KFAB airs claim that 11-Worth protester tried to extort $500,000 from cafe; Omaha Mayor mets with Caniglia, cops & prosecutor to see if protesters can be charged with felonies

Note: the twitter video below contains edited (for time and emphasis) audio from KFAB.
To hear the unedited, broadcast version go to KFAB's web site podcasts,
at the link provided in this post's last paragraph


Until this month, the 11th-Worth Cafe, a greasy spoon at 24th and Leavenworth had, for 44 years, served food to blue collar denizens of one of Omaha's poorest neighborhoods.
     That some of that food was named after Confederate General Robert E. Lee (a decades-long "fuck you" to black people) never seemed to bother owner Tony Caniglia Jr., until black (and white) Omahans appeared on his sidewalk last weekend, fit to be tied, and not only about Tony's menu-naming preferences.
     Tony 2's son, Tony 3, recently drew rather unsavory attention when he apparently reacted to news about scattered vandalism during police brutality protests by urging, on Facebook, that cops' rubber bullets be replaced by real ones. "It's time to go lethal," he alleged wrote, adding that target practice be practiced.

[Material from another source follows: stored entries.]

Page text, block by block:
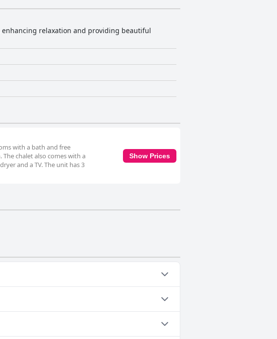
relaxation and providing beautiful
with a bath and free
chalet also comes with a
and a TV. The unit has 3
Show Prices
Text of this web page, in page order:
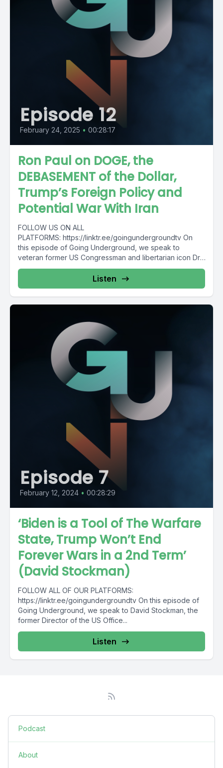
Episode 12
February 24, 2025 • 00:28:17
Ron Paul on DOGE, the
DEBASEMENT of the Dollar,
Trump’s Foreign Policy and
Potential War With Iran
FOLLOW US ON ALL
PLATFORMS: https://linktr.ee/goingundergroundtv On
this episode of Going Underground, we speak to
veteran former US Congressman and libertarian icon Dr.
Ron...
Listen
Episode 7
February 12, 2024 • 00:28:29
‘Biden is a Tool of The Warfare
State, Trump Won’t End
Forever Wars in a 2nd Term’
(David Stockman)
FOLLOW ALL OF OUR PLATFORMS:
https://linktr.ee/goingundergroundtv On this episode of
Going Underground, we speak to David Stockman, the
former Director of the US Office...
Listen
Podcast
About

      Daddy, Tony 2, (who isn't very good at do-it-yourself damage control) tried to social-media-distance himself from any racism in his restaurant or his child-rearing by protesting that protesters were "trying to link Tony Caniglia, owner of the 11-Worth Cafe to a negative post on face book that was not made by him."

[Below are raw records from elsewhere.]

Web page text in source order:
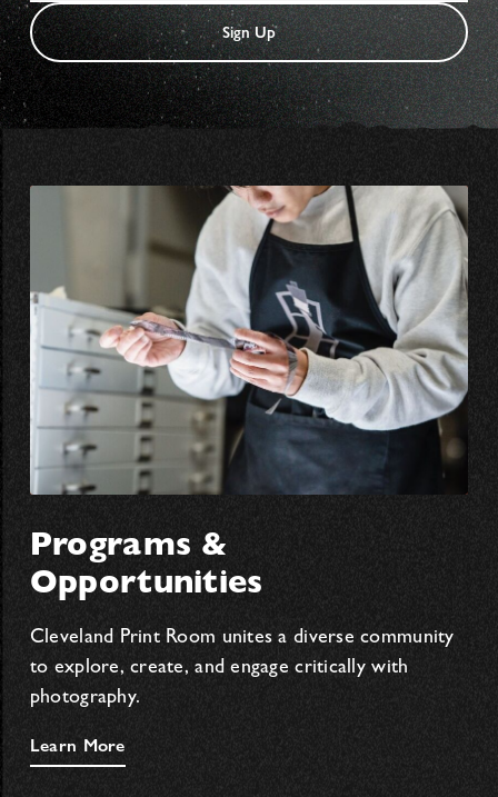
Sign Up
Programs &
Opportunities
Cleveland Print Room unites a diverse community
to explore, create, and engage critically with
photography.
Learn More

     This didn't impress many black Omahans, but KFAB's Gary Saddlemyer seemed to buy what Tony Caniglia was selling..
     Saddlemyer is Omaha's rightwing version of Radio North Korea; on Monday he made it his AM drivetime mission to nail the 11-Worth Cafe to KFAB's Konservative Kross and canonize the Caniglias, with the help of always-available (to KFAB) Mayor Jean Stothert.
     Without telling KFAB's gullible listeners why the Caniglias provoked so much revulsion that people took to the streets, Saddlemyer laid on the victimization narrative with a trowel.
     (For a much more honest look at what happened, look to KMTV, the OmahaWorld-Herald or virtually any mainstream local news source.)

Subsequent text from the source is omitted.